Import a model in Facebook original format and compress it:
```python
from gensim.models.fasttext import load_facebook_model
import compress_fasttext
big_model = load_facebook_model('path-to-original-model').wv
small_model = compress_fasttext.prune_ft_freq(big_model, pq=True)
small_model.save('path-to-new-model')
```
To perform this compression, you will need to `pip install gensim==3.8.3 sklearn` beforehand.

Different compression methods include:
- matrix decomposition (`svd_ft`)
- product quantization (`quantize_ft`)
- optimization of feature hashing (`prune_ft`)
- feature selection (`prune_ft_freq`)

The recommended approach is combination of feature selection and quantization (`prune_ft_freq` with `pq=True`).

### Model usage
If you just need a tiny fastText model for Russian, you can download
[this](https://github.com/avidale/compress-fasttext/releases/download/gensim-4-draft/geowac_tokens_sg_300_5_2020-100K-20K-100.bin)
21-megabyte model. It's a compressed version of
[geowac_tokens_none_fasttextskipgram_300_5_2020](http://vectors.nlpl.eu/repository/20/214.zip) model
from [RusVectores](https://rusvectores.org/ru/models/).

If `compress-fasttext` is already installed, you can download and use this tiny model
```python
import compress_fasttext
small_model = compress_fasttext.models.CompressedFastTextKeyedVectors.load(
'https://github.com/avidale/compress-fasttext/releases/download/gensim-4-draft/geowac_tokens_sg_300_5_2020-100K-20K-100.bin'
)
print(small_model['спасибо'])
# [ 0.26762889 0.35489027 ... -0.06149674] # a 300-dimensional vector
print(small_model.most_similar('котенок'))
# [('кот', 0.7391024827957153), ('пес', 0.7388300895690918), ('малыш', 0.7280327081680298), ... ]
```
The class `CompressedFastTextKeyedVectors` inherits from `gensim.models.fasttext.FastTextKeyedVectors`,
but makes a few additional optimizations.

For English, you can use [this](https://github.com/avidale/compress-fasttext/releases/download/v0.0.4/cc.en.300.compressed.bin) tiny model,
obtained by compressing [the model by Facebook](https://fasttext.cc/docs/en/crawl-vectors.html).

```python
import compress_fasttext
small_model = compress_fasttext.models.CompressedFastTextKeyedVectors.load(
'https://github.com/avidale/compress-fasttext/releases/download/v0.0.4/cc.en.300.compressed.bin'
)
print(small_model['hello'])
# [ 1.84736611e-01 6.32683930e-03 4.43901886e-03 ... -2.88431027e-02] # a 300-dimensional vector
print(small_model.most_similar('Python'))
# [('PHP', 0.5252903699874878), ('.NET', 0.5027452707290649), ('Java', 0.4897131323814392), ... ]
```

More compressed models for 101 various languages can be found at https://zenodo.org/record/4905385.

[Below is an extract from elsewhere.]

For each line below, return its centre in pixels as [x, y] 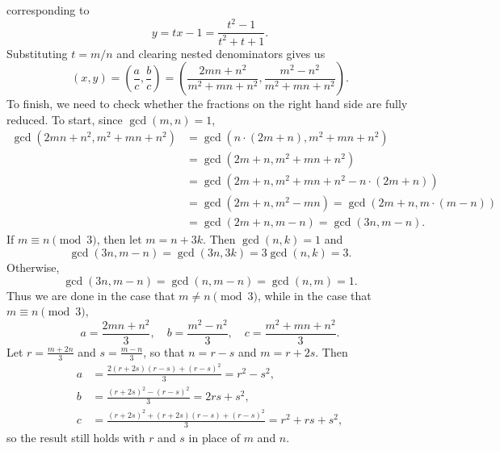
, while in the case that [314, 295]
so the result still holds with [76, 437]
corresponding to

### Example of application

In practical applications, you usually feed fastText embeddings to some other model.
The class `FastTextTransformer` uses [the scikit-learn interface](https://scikit-learn.org/stable/data_transforms.html)
and represents a text as the average of the embedding of its words.
With it you can, for example, train a classifier on top of fastText
to tell edible things from inedible ones:

```python
import compress_fasttext
from sklearn.pipeline import make_pipeline
from sklearn.linear_model import LogisticRegression
from compress_fasttext.feature_extraction import FastTextTransformer

small_model = compress_fasttext.models.CompressedFastTextKeyedVectors.load(
'https://github.com/avidale/compress-fasttext/releases/download/v0.0.4/cc.en.300.compressed.bin'
)

classifier = make_pipeline(
FastTextTransformer(model=small_model),
LogisticRegression()
).fit(
['banana', 'soup', 'burger', 'car', 'tree', 'city'],
[1, 1, 1, 0, 0, 0]
)
classifier.predict(['jet', 'train', 'cake', 'apple'])
# array([0, 0, 1, 1])
```

### Notes
This code is heavily based on the [navec](https://github.com/natasha/navec) package by Alexander Kukushkin and
[the blogpost](https://medium.com/@vasnetsov93/shrinking-fasttext-embeddings-so-that-it-fits-google-colab-cd59ab75959e)
by Andrey Vasnetsov about shrinking fastText embeddings.